Madden, 56, is easily among the most celebrated names in women's shoes. His designs range from flashy stilettos to platform sandals to bedazzled sneakers. He sells them at 280 Steve Madden stores worldwide, where they generated $1.3 billion in 2013 revenue.

But Madden is more infamous these days than he is famous. He was sentenced to 41 months in jail for securities fraud and money laundering (he eventually served 31 months), and the events that led to his sentence were portrayed in "The Wolf of Wall Street."

"I knew about the movie," says Madden, who is now the creative and design chief, having relinquished his chief-executive title as a result of his sentence. "We let them film in our store. I thought it was good. All of those things were part of my life. Your path is your path. That's it. You just keep going, and I'm OK with everything."
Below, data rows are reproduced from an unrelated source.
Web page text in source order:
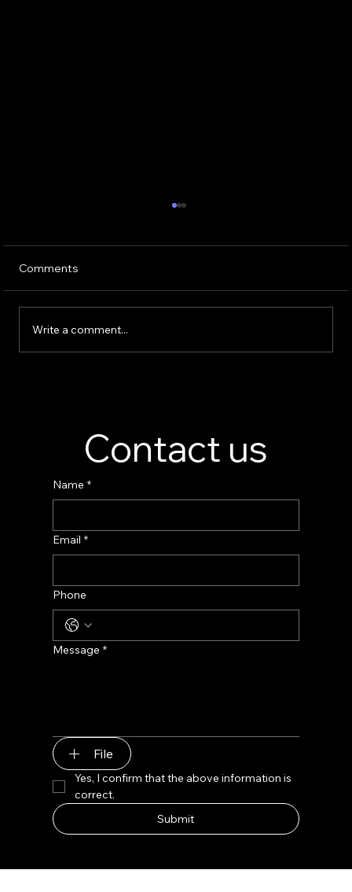
Comments
Write a comment...
Contact us
Name *
Email *
Phone
Message *
File
Yes, I confirm that the above information is
correct.
Submit
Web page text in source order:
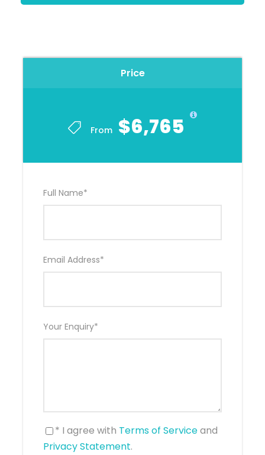
Price
From $6,765
Full Name*
Email Address*
Your Enquiry*
* I agree with Terms of Serviceand
Privacy Statement.
Any private expenses
Airfare
Tour Specialist
Experience the best of Central Europe on this 11-day
Emerald Cruises adventure, combining a luxury
including Strasbourg, Cologne, and Amsterdam, and
cruise past vineyard-covered hillsides, storybook
breathtaking scenery, rich history, and relaxed
luxury.

Madden occupied his time in prison by reading—and by thinking about golf. He was locked up at Florida's Eglin Air Force Base, and one of the guards frequently talked with him about the game's history. Another inmate was a former Met Amateur champ, he says. "He and I used to swing on crates. We'd get up on these crates, and we'd swing and try to stay balanced." At one point, Madden tried some community service at the base's golf course. "I picked up tree limbs off the fairway," Madden says, "but I did it for, like, three days. It was the worst thing I ever did. It made me miss golf more than ever."
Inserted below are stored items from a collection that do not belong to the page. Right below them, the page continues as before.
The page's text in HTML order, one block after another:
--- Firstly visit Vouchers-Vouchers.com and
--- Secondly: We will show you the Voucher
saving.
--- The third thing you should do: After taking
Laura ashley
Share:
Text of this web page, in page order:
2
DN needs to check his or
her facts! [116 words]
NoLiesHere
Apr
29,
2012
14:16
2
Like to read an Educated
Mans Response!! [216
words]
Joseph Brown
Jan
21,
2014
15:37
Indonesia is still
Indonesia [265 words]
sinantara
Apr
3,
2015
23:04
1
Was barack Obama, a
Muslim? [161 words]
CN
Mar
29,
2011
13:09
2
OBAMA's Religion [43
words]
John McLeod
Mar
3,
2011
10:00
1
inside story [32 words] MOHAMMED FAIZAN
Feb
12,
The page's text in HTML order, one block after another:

Madden's obsession with golf goes way back. He grew up in the Five Towns section of Long Island in a middle-class home and, after learning the game from his father, competed for the Lawrence High golf team. "I played all sports as a kid, but golf was my love." He finished second in Nassau County's high school championship, in 1975. He stopped playing golf when his interests turned to partying, but he returned to the game in the early '90s, right after he founded his shoe company.
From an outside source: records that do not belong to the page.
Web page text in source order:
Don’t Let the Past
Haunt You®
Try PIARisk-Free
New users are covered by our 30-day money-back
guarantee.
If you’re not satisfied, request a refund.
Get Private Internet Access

"My father was a big stickler for taking care of the golf course," Madden recalls. "If I didn't rake a trap, I didn't get dinner for two weeks. He's been dead for 18 years—he would've turned 100 this year—hbut even so, I actually think I'm talking to him every time I rake a bunker."

For Madden, golf has always been a respite. "The only time I don't think about shoes is when I'm on the golf course," he says. "I'm free. Everything goes away." Madden has an 8-handicap, and it has been as low as 4. "I have concentration issues," he says. "I always have."

He belongs to Riviera in California, Adios Golf Club in Florida and three clubs on Long Island: Engineers, Woodmere and Seawane. He finds time to play even though he spends most days in his office and is "deeply involved" with the conceptual and practical development of each design.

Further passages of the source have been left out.